Kathleen Unroe

Q: You’ve created an app to help make hospital discharge information more accessible to nursing home nurses. Why is this issue so important?

A: The reason that people go to a nursing home after being hospitalized is due to their needs for additional support for medical complexity. Receiving information that is inaccurate or delayed ties the hands of the clinical providers in the nursing home, making it more difficult to provide safe and appropriate care at the time of transition. Medications for pain or other conditions also could be delayed.

Q: Your app translates data to produce usable, easily accessible information. Why has the federal government not helped make this happen sooner? 

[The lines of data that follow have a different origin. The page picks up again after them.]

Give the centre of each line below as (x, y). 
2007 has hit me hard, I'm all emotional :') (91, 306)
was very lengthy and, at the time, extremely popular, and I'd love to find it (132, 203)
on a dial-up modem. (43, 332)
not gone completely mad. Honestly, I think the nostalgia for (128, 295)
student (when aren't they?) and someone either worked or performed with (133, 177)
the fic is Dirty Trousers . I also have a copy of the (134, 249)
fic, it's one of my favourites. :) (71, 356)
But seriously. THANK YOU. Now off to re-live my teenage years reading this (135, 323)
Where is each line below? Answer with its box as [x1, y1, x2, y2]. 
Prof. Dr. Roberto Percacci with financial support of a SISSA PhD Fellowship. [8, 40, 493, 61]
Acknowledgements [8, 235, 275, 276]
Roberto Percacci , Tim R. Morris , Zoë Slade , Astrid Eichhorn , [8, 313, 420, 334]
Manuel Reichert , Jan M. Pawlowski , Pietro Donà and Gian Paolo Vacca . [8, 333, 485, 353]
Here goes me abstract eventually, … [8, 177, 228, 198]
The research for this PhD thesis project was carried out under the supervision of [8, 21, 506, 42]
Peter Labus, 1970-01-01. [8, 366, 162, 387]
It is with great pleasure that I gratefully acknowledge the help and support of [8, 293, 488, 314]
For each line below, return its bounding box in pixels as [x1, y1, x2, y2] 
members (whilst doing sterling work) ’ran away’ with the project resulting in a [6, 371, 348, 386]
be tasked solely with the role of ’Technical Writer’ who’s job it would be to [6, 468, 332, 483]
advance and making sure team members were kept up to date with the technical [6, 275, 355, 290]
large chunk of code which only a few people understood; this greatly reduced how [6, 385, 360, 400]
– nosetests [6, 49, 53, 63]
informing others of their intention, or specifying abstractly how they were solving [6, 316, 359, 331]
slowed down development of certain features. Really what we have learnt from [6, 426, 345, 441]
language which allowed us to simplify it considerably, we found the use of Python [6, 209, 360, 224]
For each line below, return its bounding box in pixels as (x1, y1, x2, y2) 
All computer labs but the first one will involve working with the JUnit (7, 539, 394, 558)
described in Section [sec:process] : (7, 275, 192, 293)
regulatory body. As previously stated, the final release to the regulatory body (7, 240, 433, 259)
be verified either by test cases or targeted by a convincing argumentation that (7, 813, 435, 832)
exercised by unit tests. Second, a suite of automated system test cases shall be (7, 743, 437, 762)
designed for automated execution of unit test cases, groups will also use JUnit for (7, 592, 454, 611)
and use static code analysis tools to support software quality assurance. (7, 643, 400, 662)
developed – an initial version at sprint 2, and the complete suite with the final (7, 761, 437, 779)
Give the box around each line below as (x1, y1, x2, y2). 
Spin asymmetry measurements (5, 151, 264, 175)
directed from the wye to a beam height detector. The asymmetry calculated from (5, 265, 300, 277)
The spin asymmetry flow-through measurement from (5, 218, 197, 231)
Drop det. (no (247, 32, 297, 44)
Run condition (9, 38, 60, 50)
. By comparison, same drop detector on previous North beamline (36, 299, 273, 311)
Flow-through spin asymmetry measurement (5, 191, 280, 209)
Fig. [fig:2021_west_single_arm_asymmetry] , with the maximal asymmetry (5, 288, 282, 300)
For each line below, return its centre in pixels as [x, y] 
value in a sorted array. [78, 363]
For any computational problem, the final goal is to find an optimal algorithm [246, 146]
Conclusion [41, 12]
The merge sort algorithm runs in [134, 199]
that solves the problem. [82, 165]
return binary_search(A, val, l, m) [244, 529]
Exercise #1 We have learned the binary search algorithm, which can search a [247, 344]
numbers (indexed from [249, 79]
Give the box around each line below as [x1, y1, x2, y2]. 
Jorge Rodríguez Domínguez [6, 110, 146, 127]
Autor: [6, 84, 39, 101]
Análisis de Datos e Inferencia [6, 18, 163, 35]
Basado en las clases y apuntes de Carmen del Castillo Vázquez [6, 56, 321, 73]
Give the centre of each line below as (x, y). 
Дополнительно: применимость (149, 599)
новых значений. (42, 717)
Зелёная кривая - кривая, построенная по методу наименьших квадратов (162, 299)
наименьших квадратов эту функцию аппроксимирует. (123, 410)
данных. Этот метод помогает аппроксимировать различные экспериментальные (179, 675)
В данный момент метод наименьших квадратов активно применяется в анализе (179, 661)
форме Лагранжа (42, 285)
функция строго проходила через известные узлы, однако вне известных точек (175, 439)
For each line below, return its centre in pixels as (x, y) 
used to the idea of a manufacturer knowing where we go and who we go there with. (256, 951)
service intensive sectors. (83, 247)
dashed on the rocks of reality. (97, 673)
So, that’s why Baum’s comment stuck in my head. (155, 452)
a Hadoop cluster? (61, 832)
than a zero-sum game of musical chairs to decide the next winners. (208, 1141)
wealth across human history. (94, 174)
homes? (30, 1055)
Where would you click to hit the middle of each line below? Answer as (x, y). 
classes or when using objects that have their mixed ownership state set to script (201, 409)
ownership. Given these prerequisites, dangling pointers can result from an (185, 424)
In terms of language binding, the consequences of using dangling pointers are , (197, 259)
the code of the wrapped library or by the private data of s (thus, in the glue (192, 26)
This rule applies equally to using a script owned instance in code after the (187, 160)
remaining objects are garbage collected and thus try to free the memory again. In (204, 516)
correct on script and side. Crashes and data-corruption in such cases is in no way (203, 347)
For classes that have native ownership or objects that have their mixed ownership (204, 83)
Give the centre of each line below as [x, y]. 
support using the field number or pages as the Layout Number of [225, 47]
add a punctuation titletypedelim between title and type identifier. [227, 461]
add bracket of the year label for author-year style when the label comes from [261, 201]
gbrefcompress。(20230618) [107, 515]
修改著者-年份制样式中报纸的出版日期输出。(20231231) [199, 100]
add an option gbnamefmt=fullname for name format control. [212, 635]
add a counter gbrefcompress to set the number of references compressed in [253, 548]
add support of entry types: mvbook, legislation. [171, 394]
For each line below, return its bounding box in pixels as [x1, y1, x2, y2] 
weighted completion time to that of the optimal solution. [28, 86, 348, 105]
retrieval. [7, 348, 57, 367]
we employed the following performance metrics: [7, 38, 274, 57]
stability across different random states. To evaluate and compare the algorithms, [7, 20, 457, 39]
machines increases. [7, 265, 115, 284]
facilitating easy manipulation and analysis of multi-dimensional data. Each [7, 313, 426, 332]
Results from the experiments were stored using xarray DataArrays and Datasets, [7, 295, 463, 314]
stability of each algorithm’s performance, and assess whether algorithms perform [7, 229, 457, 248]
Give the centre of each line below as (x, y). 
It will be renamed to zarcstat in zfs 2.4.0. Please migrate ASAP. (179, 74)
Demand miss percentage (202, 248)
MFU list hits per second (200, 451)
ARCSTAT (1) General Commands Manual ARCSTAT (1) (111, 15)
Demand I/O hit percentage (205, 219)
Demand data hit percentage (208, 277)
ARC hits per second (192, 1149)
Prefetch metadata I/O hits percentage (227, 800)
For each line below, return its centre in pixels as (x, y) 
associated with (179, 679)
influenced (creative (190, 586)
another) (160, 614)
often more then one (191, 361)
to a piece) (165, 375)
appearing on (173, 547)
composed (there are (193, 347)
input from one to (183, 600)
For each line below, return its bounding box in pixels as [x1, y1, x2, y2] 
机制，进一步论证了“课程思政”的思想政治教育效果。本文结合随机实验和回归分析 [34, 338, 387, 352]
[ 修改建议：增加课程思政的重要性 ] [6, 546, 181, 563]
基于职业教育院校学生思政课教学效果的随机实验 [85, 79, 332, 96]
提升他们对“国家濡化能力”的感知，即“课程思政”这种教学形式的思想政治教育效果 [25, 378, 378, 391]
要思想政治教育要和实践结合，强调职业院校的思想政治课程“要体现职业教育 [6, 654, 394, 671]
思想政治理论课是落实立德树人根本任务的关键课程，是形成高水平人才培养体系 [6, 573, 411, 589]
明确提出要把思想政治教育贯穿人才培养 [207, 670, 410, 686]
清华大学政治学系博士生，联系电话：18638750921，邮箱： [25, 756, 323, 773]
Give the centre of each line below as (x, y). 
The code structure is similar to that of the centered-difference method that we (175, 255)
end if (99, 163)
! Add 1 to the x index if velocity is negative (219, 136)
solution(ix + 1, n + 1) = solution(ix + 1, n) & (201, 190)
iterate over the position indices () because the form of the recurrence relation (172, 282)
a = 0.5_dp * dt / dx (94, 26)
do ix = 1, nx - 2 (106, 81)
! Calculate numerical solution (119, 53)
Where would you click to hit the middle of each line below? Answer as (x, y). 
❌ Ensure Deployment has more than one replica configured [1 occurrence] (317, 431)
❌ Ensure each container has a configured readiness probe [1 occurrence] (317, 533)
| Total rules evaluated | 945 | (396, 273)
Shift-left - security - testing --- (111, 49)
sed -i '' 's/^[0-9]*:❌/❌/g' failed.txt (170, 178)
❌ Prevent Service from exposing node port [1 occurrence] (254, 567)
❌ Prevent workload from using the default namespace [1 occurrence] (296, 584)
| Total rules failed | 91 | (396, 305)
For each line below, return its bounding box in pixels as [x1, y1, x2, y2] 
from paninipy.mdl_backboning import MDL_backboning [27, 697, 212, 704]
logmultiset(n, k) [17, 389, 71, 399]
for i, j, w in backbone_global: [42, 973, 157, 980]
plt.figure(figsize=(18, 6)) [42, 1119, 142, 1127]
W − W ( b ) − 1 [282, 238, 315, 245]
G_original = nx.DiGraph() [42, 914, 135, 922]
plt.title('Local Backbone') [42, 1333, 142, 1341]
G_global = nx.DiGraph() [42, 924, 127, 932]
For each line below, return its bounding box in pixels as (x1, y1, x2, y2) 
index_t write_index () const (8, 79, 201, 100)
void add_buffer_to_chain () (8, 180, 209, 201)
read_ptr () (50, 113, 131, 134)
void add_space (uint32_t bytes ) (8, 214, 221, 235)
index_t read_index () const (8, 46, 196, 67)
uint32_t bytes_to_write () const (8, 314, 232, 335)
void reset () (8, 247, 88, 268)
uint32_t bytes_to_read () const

A: This is an issue we have had the technology to solve for a long time, and I and other clinicians are frustrated that the situation varies so much by facility and by discharging hospital. I appreciate that CMS is pushing hospitals to take responsibility for transmitting appropriate and timely information to nursing homes to support care transfers. Our work is focused on how this information should be optimally presented so it can be integrated into workflows. A nursing home admission nurse or admitting physician should not have to sift through a pile of paper or dig through lengthy electronic health records to capture basic pieces of data that we need. 

Q: You plan to create a prototype that could become publicly available. What are the benefits?

A: Costs of staff training are reduced if the time is put into thoughtful, user-centered design. Increasing sophistication of medical record systems and a greater push for interoperability mean it is possible to get widespread solutions into nursing home use.